Urgent youth statement calling for halt in plans to obtain soil published online: “Support for Gushiken’s hunger strike”

Urgent youth statement calling for halt in plans to obtain soil published online: “Support for Gushiken’s hunger strike”

The urgent statement released by young people to support Takamatsu Gushiken’s hunger strike.


March 10, 2021 Ryukyu Shimpo

 

On March 6, an urgent youth statement in support of Takamatsu Gushiken’s hunger strike and calling on the Japanese government to halt plans to obtain soil from the southern part of Okinawa Island was published online by a group of young people in their twenties both in and outside of Okinawa prefecture. Gushiken is a representative of the Gamafuya, a group of volunteers who search for the remains of war dead from the Battle of Okinawa.

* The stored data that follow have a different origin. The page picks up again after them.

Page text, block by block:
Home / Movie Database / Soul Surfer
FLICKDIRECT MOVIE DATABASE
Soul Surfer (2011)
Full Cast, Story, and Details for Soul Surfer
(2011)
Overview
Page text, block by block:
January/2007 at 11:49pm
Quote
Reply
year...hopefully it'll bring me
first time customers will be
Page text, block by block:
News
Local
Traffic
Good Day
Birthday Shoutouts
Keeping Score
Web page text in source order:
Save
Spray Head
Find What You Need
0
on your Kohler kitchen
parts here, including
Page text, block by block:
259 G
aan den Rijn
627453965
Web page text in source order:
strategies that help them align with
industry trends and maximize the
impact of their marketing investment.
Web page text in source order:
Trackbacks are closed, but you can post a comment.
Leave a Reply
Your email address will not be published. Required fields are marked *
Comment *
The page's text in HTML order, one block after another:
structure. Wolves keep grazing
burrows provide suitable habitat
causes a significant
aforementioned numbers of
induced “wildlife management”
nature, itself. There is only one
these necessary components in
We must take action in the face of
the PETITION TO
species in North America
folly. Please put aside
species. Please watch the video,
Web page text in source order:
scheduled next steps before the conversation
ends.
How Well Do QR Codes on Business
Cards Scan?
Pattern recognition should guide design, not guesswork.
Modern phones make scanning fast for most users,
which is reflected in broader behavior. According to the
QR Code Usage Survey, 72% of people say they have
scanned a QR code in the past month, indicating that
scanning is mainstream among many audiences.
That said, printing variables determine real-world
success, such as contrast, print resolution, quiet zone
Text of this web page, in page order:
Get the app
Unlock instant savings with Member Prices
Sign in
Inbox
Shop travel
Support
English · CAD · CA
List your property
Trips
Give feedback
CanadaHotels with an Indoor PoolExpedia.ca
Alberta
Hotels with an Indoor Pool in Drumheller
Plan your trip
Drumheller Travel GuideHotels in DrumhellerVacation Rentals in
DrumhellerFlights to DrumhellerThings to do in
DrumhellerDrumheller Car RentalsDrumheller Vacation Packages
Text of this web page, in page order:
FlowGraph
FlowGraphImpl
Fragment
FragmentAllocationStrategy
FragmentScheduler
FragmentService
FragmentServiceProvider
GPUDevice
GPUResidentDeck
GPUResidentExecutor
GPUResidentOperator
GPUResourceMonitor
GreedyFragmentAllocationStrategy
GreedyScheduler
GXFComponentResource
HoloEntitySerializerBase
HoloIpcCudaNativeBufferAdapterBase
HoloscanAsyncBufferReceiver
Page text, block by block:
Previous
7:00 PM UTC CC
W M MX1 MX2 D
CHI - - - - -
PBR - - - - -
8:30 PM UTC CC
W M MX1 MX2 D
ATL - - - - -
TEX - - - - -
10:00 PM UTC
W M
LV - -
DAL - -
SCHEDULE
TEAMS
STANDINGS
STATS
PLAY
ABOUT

Gushiken went on a hunger strike to call on the government to abandon its plans of obtaining soil from the southern part of Okinawa Island, where there are remains of the war dead, for use in the construction of the new military base at Henoko. People who support the youth statement can add their signature at the site where the statement was posted. As of March 9, 60 students and other young people in and outside of Okinawa had added their signatures.

 

Six individuals have signed on as promoters of the statement, including Jinshiro Motoyama, former representative of the Henoko Kenmin Tohyo no Kai (the Group for the Henoko Prefectural Referendum) and a doctoral student at Hitotsubashi University’s Graduate School of Law, and Yuto Ishikawa, a fourth-year student at Okinawa International University who is working to record and inherit the legacy of the Battle of Okinawa. Two-thirds of supporters are young people outside of Okinawa.

 

The statement calls on the Japanese government and other groups to halt plans to obtain soil from the southern part of Okinawa Island, and for the governor of Okinawa to halt plans and consider placing limitations on such activity. The statement further asserts that the issue relates to how Japan has dealt with the aftermath of the war, and to democracy itself, and thus that every single person in Japan should learn about and discuss the issue with the awareness that it directly concerns them.

 

Keigo Nishio, from Ibaraki, Osaka, is also among the statement promoters. He supports the work of those gathering the remains of the dead from the Battle of Okinawa, and proposed the idea of publishing the statement. He spoke with Ishikawa, who he met through work related to peace education, and made the statement a reality. Nishio says, “I saw how Mr. Gushiken was risking his life to bring attention to this problem, and was very moved. I wanted to figure out what I could do as someone from the main islands of Japan. I wanted to answer his call.” Ishikawa says, “My goal is for more people to understand the feelings of the bereaved, and to create a space where Okinawans and people from the rest of Japan can think about these issues together.” They plan to host a talk on Zoom in the near future.